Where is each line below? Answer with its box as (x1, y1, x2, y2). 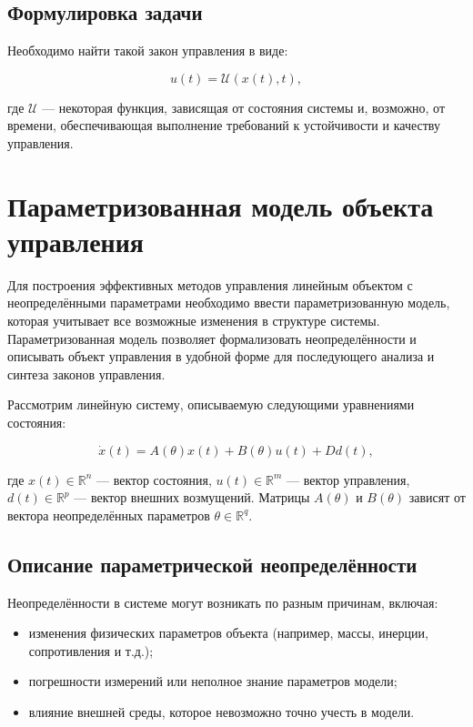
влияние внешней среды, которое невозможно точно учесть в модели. (28, 702, 415, 721)
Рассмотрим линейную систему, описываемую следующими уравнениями (7, 395, 415, 414)
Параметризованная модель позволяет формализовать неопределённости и (7, 328, 417, 348)
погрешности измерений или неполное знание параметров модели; (28, 671, 398, 691)
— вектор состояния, (96, 470, 212, 489)
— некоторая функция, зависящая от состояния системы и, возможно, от (42, 97, 446, 116)
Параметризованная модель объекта (7, 187, 434, 224)
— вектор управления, (287, 470, 410, 489)
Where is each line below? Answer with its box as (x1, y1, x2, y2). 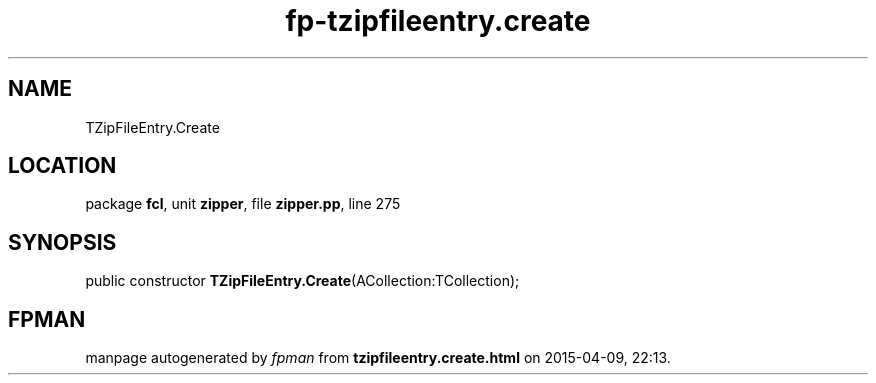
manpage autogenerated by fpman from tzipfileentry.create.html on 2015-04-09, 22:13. (85, 349, 671, 367)
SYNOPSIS (8, 229, 117, 255)
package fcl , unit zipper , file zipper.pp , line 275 (85, 195, 401, 213)
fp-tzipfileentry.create (285, 4, 591, 38)
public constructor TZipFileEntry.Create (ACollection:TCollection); (85, 272, 520, 290)
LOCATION (8, 153, 117, 179)
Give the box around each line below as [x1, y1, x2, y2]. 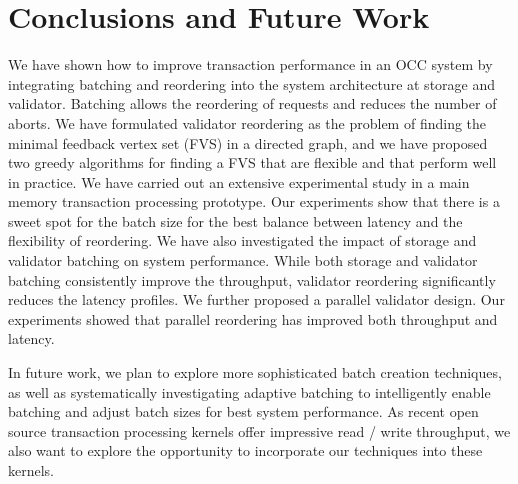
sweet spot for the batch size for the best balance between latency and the [8, 210, 463, 231]
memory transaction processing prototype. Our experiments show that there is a [8, 191, 500, 212]
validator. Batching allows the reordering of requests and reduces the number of [8, 93, 497, 114]
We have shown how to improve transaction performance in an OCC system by [8, 54, 493, 75]
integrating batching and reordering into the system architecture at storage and [8, 73, 496, 94]
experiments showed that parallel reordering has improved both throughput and [8, 308, 498, 329]
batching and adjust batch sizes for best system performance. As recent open [8, 401, 479, 422]
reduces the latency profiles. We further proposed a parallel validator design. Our [8, 289, 505, 310]

──────────────────────────────

▸ Assigned task: Print the lines above from the one with "SYNOPSIS (8, 229, 117, 255)" through the one with "LOCATION (8, 153, 117, 179)", both included, exactly as written and nothing more.

▸ Exercise solution:
SYNOPSIS (8, 229, 117, 255)
package fcl , unit zipper , file zipper.pp , line 275 (85, 195, 401, 213)
fp-tzipfileentry.create (285, 4, 591, 38)
public constructor TZipFileEntry.Create (ACollection:TCollection); (85, 272, 520, 290)
LOCATION (8, 153, 117, 179)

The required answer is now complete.